## Task description
Copy out each line of the data that contains "measure".

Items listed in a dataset
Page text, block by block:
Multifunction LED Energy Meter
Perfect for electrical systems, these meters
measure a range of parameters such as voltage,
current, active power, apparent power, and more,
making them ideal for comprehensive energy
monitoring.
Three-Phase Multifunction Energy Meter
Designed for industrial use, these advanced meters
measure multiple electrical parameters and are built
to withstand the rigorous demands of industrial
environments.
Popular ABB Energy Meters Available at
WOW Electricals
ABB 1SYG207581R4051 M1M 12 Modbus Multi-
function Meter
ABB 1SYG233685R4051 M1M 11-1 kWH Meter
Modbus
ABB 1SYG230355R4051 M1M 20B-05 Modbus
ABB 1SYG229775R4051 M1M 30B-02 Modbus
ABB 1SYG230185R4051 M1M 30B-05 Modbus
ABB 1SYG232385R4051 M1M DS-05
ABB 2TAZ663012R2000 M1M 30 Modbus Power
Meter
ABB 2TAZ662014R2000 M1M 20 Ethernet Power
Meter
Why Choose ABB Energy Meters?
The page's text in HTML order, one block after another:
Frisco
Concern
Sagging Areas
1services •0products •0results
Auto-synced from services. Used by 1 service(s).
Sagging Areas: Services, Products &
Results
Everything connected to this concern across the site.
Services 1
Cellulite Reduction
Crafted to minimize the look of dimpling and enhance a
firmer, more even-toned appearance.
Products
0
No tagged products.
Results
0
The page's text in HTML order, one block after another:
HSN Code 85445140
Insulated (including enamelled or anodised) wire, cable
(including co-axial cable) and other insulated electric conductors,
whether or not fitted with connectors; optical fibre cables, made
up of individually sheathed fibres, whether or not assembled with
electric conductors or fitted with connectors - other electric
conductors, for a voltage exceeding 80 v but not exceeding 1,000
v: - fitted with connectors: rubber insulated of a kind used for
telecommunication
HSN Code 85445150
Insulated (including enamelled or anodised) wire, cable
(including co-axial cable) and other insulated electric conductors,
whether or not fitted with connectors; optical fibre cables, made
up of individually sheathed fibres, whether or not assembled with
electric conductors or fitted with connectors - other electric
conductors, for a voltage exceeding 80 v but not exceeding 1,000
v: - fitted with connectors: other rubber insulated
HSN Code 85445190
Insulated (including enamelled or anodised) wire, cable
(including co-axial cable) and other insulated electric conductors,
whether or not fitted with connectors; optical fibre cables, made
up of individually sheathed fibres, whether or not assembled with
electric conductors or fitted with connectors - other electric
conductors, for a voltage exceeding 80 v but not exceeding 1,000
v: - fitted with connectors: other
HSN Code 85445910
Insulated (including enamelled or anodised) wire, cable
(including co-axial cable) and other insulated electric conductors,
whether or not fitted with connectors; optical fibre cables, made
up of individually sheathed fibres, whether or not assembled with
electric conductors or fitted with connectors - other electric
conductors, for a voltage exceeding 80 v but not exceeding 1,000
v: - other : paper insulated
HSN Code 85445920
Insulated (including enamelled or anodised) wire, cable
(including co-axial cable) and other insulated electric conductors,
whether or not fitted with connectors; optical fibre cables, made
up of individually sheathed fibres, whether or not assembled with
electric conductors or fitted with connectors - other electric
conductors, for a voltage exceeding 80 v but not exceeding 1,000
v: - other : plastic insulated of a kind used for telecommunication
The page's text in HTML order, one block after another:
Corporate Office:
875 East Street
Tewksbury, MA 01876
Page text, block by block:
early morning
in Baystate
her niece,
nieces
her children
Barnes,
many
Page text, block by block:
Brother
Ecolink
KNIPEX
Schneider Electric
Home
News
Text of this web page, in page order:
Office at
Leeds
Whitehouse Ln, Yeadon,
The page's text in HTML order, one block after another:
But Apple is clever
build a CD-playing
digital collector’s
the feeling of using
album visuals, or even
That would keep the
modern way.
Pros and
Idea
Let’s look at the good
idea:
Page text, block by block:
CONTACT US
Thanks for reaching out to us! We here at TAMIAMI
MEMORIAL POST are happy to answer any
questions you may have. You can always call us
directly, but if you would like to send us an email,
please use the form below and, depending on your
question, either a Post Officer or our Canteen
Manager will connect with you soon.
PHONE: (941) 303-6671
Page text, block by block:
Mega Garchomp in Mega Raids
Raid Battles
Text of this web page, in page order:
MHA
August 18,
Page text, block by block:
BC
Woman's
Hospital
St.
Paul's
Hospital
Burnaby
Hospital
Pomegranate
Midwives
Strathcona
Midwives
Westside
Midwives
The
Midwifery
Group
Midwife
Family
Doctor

## Solved exercise
measure a range of parameters such as voltage,
measure multiple electrical parameters and are built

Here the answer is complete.